INSTRUCTIONS TO FOLLOW:
A verbatim copy of all the data is required; the pictures should not appear in it.

Top of DATA RECORDS

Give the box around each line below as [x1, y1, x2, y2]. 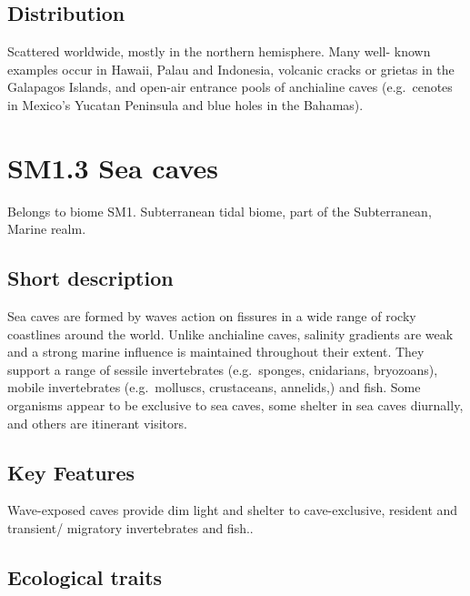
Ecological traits [7, 563, 163, 591]
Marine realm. [7, 219, 86, 238]
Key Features [7, 458, 135, 486]
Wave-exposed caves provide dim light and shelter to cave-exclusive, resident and [7, 500, 458, 520]
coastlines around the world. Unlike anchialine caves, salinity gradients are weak [7, 324, 454, 343]
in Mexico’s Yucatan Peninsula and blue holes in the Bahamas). [7, 95, 364, 114]
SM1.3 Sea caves [7, 148, 218, 186]
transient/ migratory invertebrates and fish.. [7, 519, 254, 538]
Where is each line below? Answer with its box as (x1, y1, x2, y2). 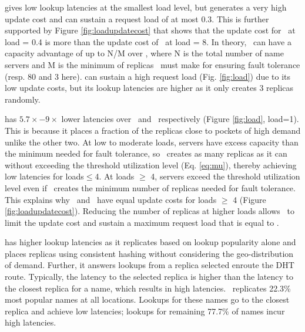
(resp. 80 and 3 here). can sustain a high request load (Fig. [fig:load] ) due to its (5, 70, 291, 82)
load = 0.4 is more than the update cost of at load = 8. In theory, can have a (5, 35, 291, 48)
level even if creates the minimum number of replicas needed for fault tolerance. (5, 181, 296, 194)
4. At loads (95, 170, 135, 182)
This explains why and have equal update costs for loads (5, 193, 217, 205)
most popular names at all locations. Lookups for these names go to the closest (5, 293, 290, 306)
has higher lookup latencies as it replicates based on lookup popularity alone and (5, 236, 296, 248)
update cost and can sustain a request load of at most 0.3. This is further (5, 12, 269, 25)
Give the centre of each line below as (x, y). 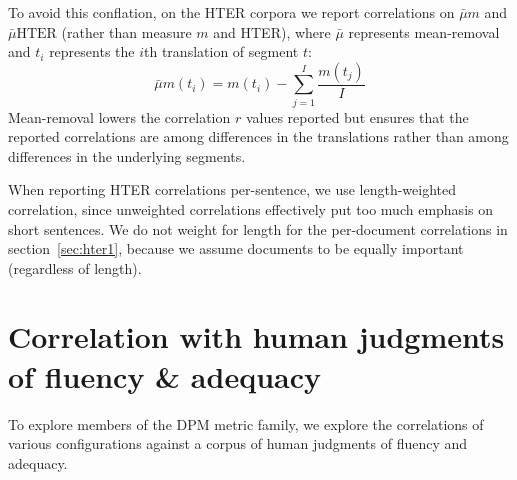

Bottom of DATA RECORDS

PROBLEM SOLUTION:
Give the box around each line below as [x1, y1, x2, y2]. 
Ecological traits [7, 563, 163, 591]
Marine realm. [7, 219, 86, 238]
Key Features [7, 458, 135, 486]
Wave-exposed caves provide dim light and shelter to cave-exclusive, resident and [7, 500, 458, 520]
coastlines around the world. Unlike anchialine caves, salinity gradients are weak [7, 324, 454, 343]
in Mexico’s Yucatan Peninsula and blue holes in the Bahamas). [7, 95, 364, 114]
SM1.3 Sea caves [7, 148, 218, 186]
transient/ migratory invertebrates and fish.. [7, 519, 254, 538]
Where is each line below? Answer with its box as (x1, y1, x2, y2). 
(resp. 80 and 3 here). can sustain a high request load (Fig. [fig:load] ) due to its (5, 70, 291, 82)
load = 0.4 is more than the update cost of at load = 8. In theory, can have a (5, 35, 291, 48)
level even if creates the minimum number of replicas needed for fault tolerance. (5, 181, 296, 194)
4. At loads (95, 170, 135, 182)
This explains why and have equal update costs for loads (5, 193, 217, 205)
most popular names at all locations. Lookups for these names go to the closest (5, 293, 290, 306)
has higher lookup latencies as it replicates based on lookup popularity alone and (5, 236, 296, 248)
update cost and can sustain a request load of at most 0.3. This is further (5, 12, 269, 25)
Give the centre of each line below as (x, y). 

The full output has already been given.